▸ **REQUIRED WORK**
Copy nothing from the entries below except the lines from the one containing "using System . Linq ; [36, 280]" through the one containing "A CUDA version (if ENABLE_CUDA = 1)", and copy those exactly.

[[ THE INPUT, beginning ]]

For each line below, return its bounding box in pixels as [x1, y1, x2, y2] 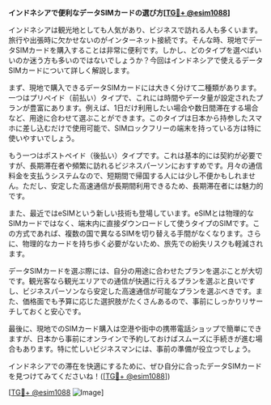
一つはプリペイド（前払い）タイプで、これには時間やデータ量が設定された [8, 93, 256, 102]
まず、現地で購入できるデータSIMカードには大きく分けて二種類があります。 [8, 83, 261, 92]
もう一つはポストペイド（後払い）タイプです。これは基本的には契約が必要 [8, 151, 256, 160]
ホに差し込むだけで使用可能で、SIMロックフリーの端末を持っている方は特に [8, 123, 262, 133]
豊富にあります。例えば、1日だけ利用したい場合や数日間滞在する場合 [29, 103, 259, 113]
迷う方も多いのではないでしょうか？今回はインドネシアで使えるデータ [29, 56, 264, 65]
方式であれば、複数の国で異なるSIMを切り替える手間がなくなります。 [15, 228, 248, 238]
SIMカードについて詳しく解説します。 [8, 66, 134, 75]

[[ THE INPUT, end ]]
[[ THE INPUT, beginning ]]

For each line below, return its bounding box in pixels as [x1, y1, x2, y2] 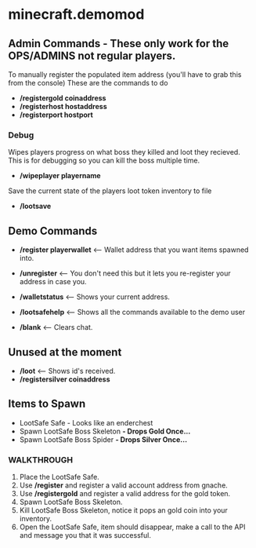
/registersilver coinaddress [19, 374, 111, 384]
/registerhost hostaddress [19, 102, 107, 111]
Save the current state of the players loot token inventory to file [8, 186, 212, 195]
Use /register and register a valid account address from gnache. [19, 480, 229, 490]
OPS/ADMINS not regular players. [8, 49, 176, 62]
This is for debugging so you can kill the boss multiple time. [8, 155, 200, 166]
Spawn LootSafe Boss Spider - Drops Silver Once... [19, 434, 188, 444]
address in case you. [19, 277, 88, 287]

[[ THE INPUT, end ]]
[[ THE INPUT, beginning ]]

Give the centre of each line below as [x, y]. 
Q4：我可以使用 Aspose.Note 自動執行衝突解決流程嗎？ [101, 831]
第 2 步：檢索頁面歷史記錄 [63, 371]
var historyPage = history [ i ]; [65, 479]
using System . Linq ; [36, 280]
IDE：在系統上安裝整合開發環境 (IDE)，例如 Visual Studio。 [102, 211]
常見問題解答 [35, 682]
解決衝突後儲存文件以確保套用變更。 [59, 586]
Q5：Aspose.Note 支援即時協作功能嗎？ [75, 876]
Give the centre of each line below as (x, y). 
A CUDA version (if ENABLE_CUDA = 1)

[[ THE INPUT, end ]]

▸ **ANSWER TO THE EXERCISE**
using System . Linq ; [36, 280]
IDE：在系統上安裝整合開發環境 (IDE)，例如 Visual Studio。 [102, 211]
常見問題解答 [35, 682]
解決衝突後儲存文件以確保套用變更。 [59, 586]
Q5：Aspose.Note 支援即時協作功能嗎？ [75, 876]
Give the centre of each line below as (x, y). 
A CUDA version (if ENABLE_CUDA = 1)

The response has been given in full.